If you are including our colony in Iraq, maybe we have vast natural resources. Bu the colonials seem to have other ideas. But here on the mother-ship we are running low. US oil production peaked in 1970. Gas production has just just peaked or will very shortly. Most of our hydro resources are being exploited. All or almost all our copper mines have closed. No nickel to speak of. We do have iron ore and coal. Coal is a problem, in that people still like to breath. Also, not a great transportation fuel. And the US is a huge spread-out nation of SUV drivers needing lots of transportation fuel.

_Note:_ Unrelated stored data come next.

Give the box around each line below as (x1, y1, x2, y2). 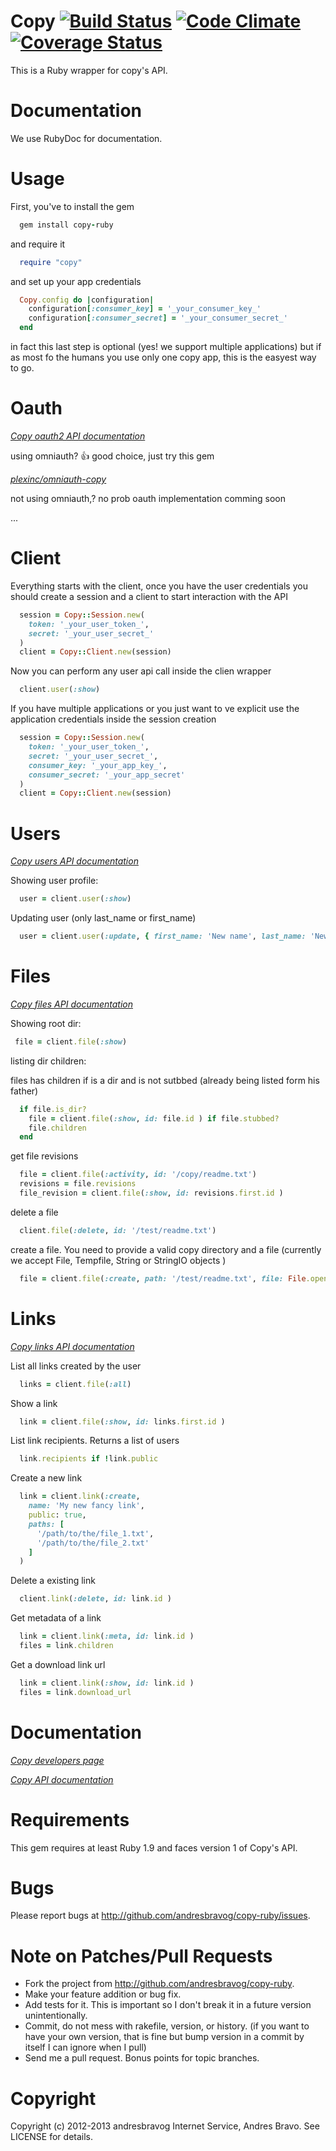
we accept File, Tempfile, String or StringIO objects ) (10, 1254, 227, 1266)
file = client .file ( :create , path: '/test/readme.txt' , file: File (19, 1273, 307, 1284)
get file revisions (10, 1150, 79, 1162)
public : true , (28, 1510, 87, 1520)
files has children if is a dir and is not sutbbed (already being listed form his (10, 1074, 320, 1086)
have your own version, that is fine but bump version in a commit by (24, 2031, 305, 2043)
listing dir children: (10, 1055, 87, 1067)
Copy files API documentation (10, 998, 134, 1010)
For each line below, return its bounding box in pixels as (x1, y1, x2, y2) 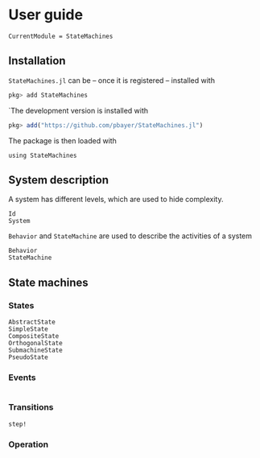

Nuclear power will happen, but nothing that makes sense happens easily in American politics.

Our allies seem to be wavering. I can't blame them. North Sea oil production is peaking; gas soon will follow. Continental Europe has already peaked in natural gas production. So before long just to stay warm or drive to work in Europe, the pipeline from Russia better be switched on. And soon after, there will be pipelines from the Gulf.

OTOH, what do our allies get from us that they can't get elsewhere? Involvement in politically disastrous wars(eg Tony Blair). Hmm, maybe they'll take staying warm at home to fighting Dubya's wars around the world?

As to our marvelous education system, while our elite universities and quality state schools are very good, our feeder system is horrible. That is why more science and math PhDs are awarded to foreign nationals by American Universities than to American citizens. Our primary and secondary schools are like our health care system- cost a lot, with overall poor results. ( As judged by basic competency in the first case, and life expectancy, infant mortality, etc. in the second.

That leaves finance for last. China and Japan are living below their means, we collectively are living above our means. That is why we go further in debt to them every year. China, as a developing country could be expected to be a large debtor. Instead, they are our biggest creditor. And this is no Switzerland. It's a nation of over 1 billion hard working basically intelligent people who define hardscrabble.

USA OTOH consumes mightily, and produces services many of which we sell to ourselves. I will think that we as a nation have a viable business plan when I figure out how a country that must remain a military power can exist having only a skeleton manufacturing base. I say must be a military power, because of oil. What if China doesn't want to bank with Citicorp? What if Goldman Sachs seems beside the point to them? What if they don't much like Big Macs?

IMO, the US is in run-off from WW2. Ten years from now we will wonder what the hell went wrong.